The First Congregational Church was organized under the sponsorship of the First Congregational Church of Longmont in 1889, less than a decade after E. S. Lyon arrived in the area from Connecticut and bought 160 acre of land that include the original townsite of Lyons. Construction of the church building, on the northwest corner of 4th and High Streets, began in 1894 and was completed on September 23, 1895. The minister and members of the congregation contributed much of the necessary labor, in addition to money and materials. The principal building material was sandstone that was locally quarried, cut by hand and laid in horizontal courses of irregularly sized blocks. The National Register nomination notes that much of the work on the building was done by master stonecutters with the result that the "cutting and fitting [of the stone] is exceptionally well executed." The walls are 20 in thick.

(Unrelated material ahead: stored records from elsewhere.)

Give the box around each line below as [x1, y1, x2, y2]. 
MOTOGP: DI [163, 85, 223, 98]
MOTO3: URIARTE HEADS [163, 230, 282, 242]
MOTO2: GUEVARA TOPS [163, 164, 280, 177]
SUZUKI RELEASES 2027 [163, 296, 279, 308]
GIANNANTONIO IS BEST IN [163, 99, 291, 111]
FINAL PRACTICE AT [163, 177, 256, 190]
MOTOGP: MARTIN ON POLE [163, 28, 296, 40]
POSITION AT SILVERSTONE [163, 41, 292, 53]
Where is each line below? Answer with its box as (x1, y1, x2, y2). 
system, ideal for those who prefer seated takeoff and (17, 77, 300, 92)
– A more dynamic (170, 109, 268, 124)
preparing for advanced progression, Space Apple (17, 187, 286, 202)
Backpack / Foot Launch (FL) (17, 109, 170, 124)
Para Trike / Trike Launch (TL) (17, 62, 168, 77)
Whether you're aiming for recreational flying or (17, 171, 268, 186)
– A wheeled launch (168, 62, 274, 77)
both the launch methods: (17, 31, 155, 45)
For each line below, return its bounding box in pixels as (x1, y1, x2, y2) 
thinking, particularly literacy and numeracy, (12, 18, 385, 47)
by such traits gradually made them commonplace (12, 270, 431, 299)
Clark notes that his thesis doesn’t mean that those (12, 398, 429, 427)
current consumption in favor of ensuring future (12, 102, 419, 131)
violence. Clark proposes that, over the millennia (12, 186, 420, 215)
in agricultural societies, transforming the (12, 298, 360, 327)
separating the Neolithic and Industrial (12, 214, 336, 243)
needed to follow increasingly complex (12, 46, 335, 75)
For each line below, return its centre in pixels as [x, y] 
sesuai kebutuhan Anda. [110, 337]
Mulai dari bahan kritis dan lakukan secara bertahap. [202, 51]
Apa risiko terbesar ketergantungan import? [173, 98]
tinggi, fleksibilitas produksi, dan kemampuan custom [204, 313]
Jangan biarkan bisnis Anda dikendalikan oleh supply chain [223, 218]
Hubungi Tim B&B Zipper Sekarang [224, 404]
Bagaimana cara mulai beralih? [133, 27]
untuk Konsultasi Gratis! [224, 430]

The facade is asymmetrical with the church's principal door leading into the base of a single tower. The door has a semicircular arch of radiating stone voussoirs. Central to the facade are a pair of windows topped by horizontal stone lintels. A decorative feature of the facade is the large arch of voussoirs which rises above the windows. In the gable is an ocular ventilation opening framed by voussoirs and set with louvres. The tower rises to a stone course at the height of the gable, above which is a louvred chamber with a "candle-snuffer" roof.

For more than ten years after the completion of the building (until a Methodist church was built in town), this was the only church in Lyons. At the time of its National Register listing, the congregation was affiliated with the United Church of Christ, but it no longer identifies itself with that denomination.